Hair and makeup can range from $75 to $135 for each. Depending on the show, they will offer a hair and makeup package, which could save you some money and ensure you have someone who knows what they’re doing. Again, presentation is everything.
- Coach/Trainer $250-500
This charge will vary between coaching companies and individual coaches.
- Federation Card $135
NPC Card, 2022
- Registration (classes/ divisions) $100-250
National shows will sometimes run higher. It also depends on how many classes you are entering and if you are crossing over into another division.
- Tan $225+
Pro Tan and Liquid Sun Rayz are the companies we suggest.
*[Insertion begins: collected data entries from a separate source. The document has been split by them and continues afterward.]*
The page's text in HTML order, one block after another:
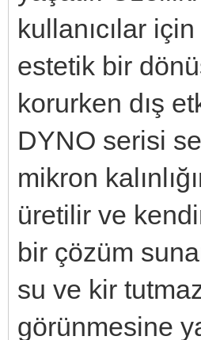
kullanıcılar
estetik bir
korurken dış
DYNO serisi
mikron
üretilir ve
bir çözüm
su ve kir
görünmesine
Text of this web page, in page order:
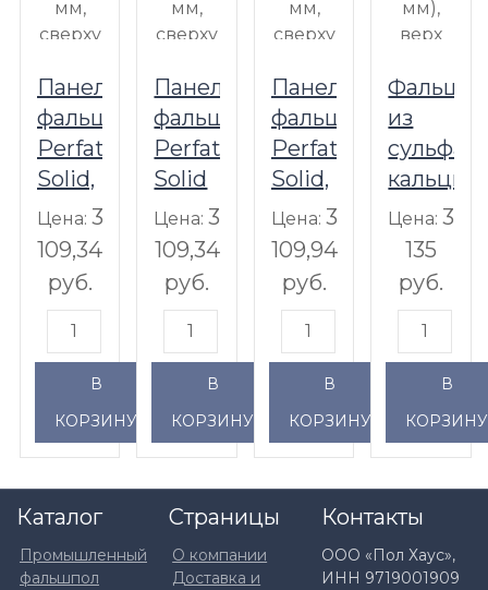
Панель
фальшпола
Perfaten
Solid,
толщина
- 30
сверху
Forbo
Emerald
Evex
FR
50004,
снизу
оцинкованная
Цена: 3
109,34
руб.
В
КОРЗИНУ
Панели
фальшпола
Perfaten
Solid
толщина
- 30
сверху
Forbo
Emerald
Evex
FR
50011,
снизу
оцинкованная
Цена:3
109,34
руб.
В
КОРЗИНУ
Панель
фальшпола
Perfaten
Solid,
толщина
- 30
сверху
- Flex
Line
Джотто,
снизу
-
оцинкованная
сталь
Цена: 3
109,94
руб.
В
КОРЗИНУ
из
сульфата
кальция
ECSO
KS
мм),
верх
Forbo
ES
250202
(PVC),
снизу
стальной
Цена:3
135
руб.
В
КОРЗИНУ
Контакты
ООО «Пол Хаус»,
ИНН 9719001909
Каталог
Промышленный
фальшпол
Страницы
О компании
Доставка и
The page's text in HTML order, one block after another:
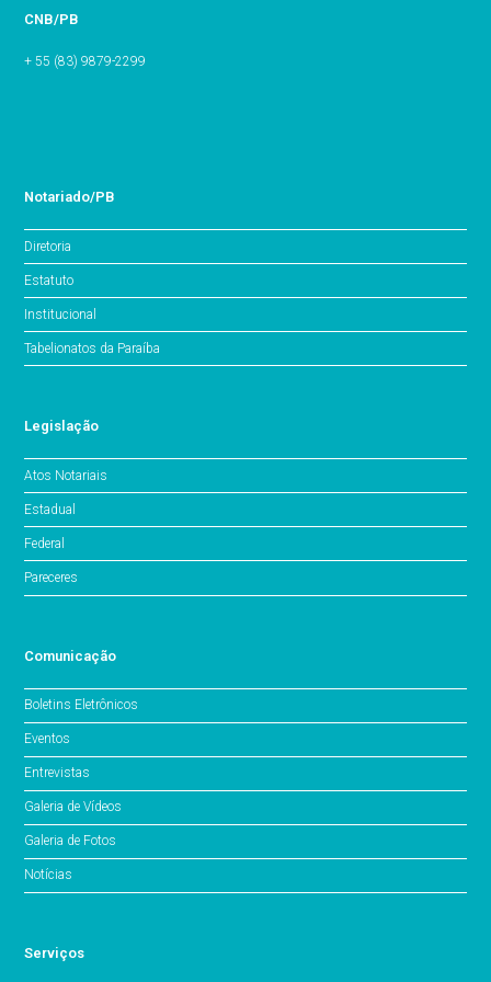
CNB/PB
+ 55 (83) 9879-2299
Notariado/PB
Diretoria
Estatuto
Institucional
Tabelionatos da Paraíba
Legislação
Atos Notariais
Estadual
Federal
Pareceres
Comunicação
Boletins Eletrônicos
Eventos
Entrevistas
Galeria de Vídeos
Galeria de Fotos
Notícias
Serviços
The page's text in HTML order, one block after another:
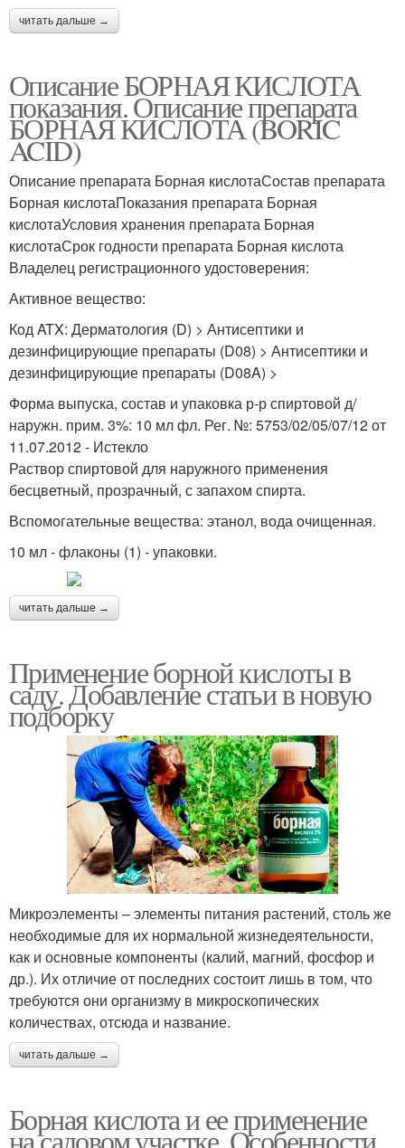
читать дальше →
Описание БОРНАЯ КИСЛОТА
показания. Описание препарата
БОРНАЯ КИСЛОТА (BORIC
ACID)
Описание препарата Борная кислотаСостав препарата
Борная кислотаПоказания препарата Борная
кислотаУсловия хранения препарата Борная
кислотаСрок годности препарата Борная кислота
Владелец регистрационного удостоверения:
Активное вещество:
Код ATX: Дерматология (D) > Антисептики и
дезинфицирующие препараты (D08) > Антисептики и
дезинфицирующие препараты (D08A) >
Форма выпуска, состав и упаковка р-р спиртовой д/
наружн. прим. 3%: 10 мл фл. Рег. №: 5753/02/05/07/12 от
11.07.2012 - Истекло
Раствор спиртовой для наружного применения
бесцветный, прозрачный, с запахом спирта.
Вспомогательные вещества: этанол, вода очищенная.
10 мл - флаконы (1) - упаковки.
читать дальше →
Применение борной кислоты в
саду. Добавление статьи в новую
подборку
Микроэлементы – элементы питания растений, столь же
необходимые для их нормальной жизнедеятельности,
как и основные компоненты (калий, магний, фосфор и
др.). Их отличие от последних состоит лишь в том, что
требуются они организму в микроскопических
количествах, отсюда и название.
читать дальше →
Борная кислота и ее применение
на садовом участке. Особенности
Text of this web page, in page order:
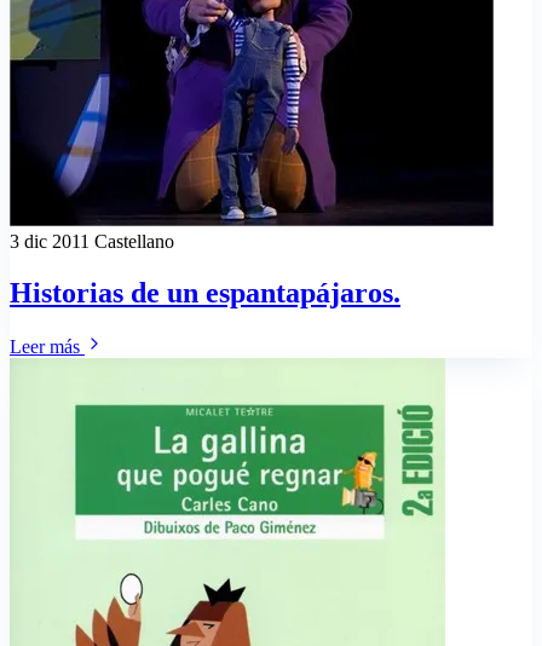
3 dic 2011 Castellano
Historias de un espantapájaros.
Leer más
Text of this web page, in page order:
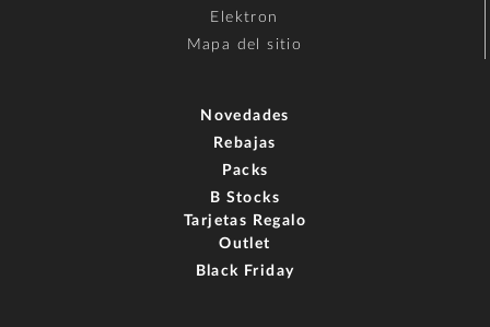
Elektron
Mapa del sitio
Novedades
Rebajas
Packs
B Stocks
Tarjetas Regalo
Outlet
Black Friday
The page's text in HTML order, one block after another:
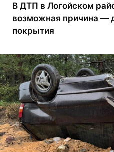
В ДТП в Логойском
возможная причина —
покрытия

Also, factor in supplies for tanning prep.
- Jewelry $20-100+
Earrings, bracelets, and rings.
- Heels $30-150
The Shoe Fairy is our recommendation.
- Bikini/ Posing Suit $150-700
Angel Competition Bikinis and Toxic Angelz Competition Bikinis are our recommendations.
- Makeup $150+
This can be more if it’s a two day show. You can also do it yourself, but you will have to buy new makeup to match your skin tone and if you don’t normally do your makeup - it can add stress to your show day.
- Hair $30-100+
If there is a blowout bar/dry bar near your show? Easy, beautiful, and cost effective. Price can go up if two day show. Also can do yourself - but be responsible with your time.
- Travel Costs Variable
Travel costs can depend on how far you travel - and can vary wildly show to show. We would strongly suggest staying in the host hotel if you can. Even if you live close by. Also factor in gas, uber, car rentals, flights, checked bags, etc.
- Hotel $150-200+/night
You will want to get there 3 days or more before if you are flying, especially if you are prone to swelling. Also you will want to stay the night after the show. You never know how late they will go.
- Food Variable
- Suit Adhesive $10
Bikini bite - most shows have it, but if not it’s nice to have on hand.
- Suit Stuffing $5
If you need to balance out your physique by adding boobs - some stuffed animal stuffing from hobby lobby or rice does the trick.
- Supplements Variable
PEDs and/or normal supplementation. If using PEDs - budget a few thousand more and also for post-cycle therapy and the needed blood tests. For normal supplementation like protein powder, pre-workout, probiotics, etc - add up what you use monthly and factor it into the budget!
- Posing Classes $20-200
We would highly suggest getting someone to look over your posing routine. We offer Skype calls, but will also recommend other we trust.
PUTTING IT ALL TOGETHER
Moral of the story: budget. You will be looking to spend about $2000 to $5000 throughout the entirety of prep. But, of course, this will all change depending on how many shows you decide to do, travel expenses involved, and additional posing classes you may add on towards the show. Your coaching service may offer posing instruction as an add-on.
Competing is fun, but it can be an expensive hobby. The good thing is, the stage will always be there, and you should not be in a rush to compete — especially if you are not financially stable. Be smart and do your research on all aspects. Most importantly, enjoy yourself and embrace the process!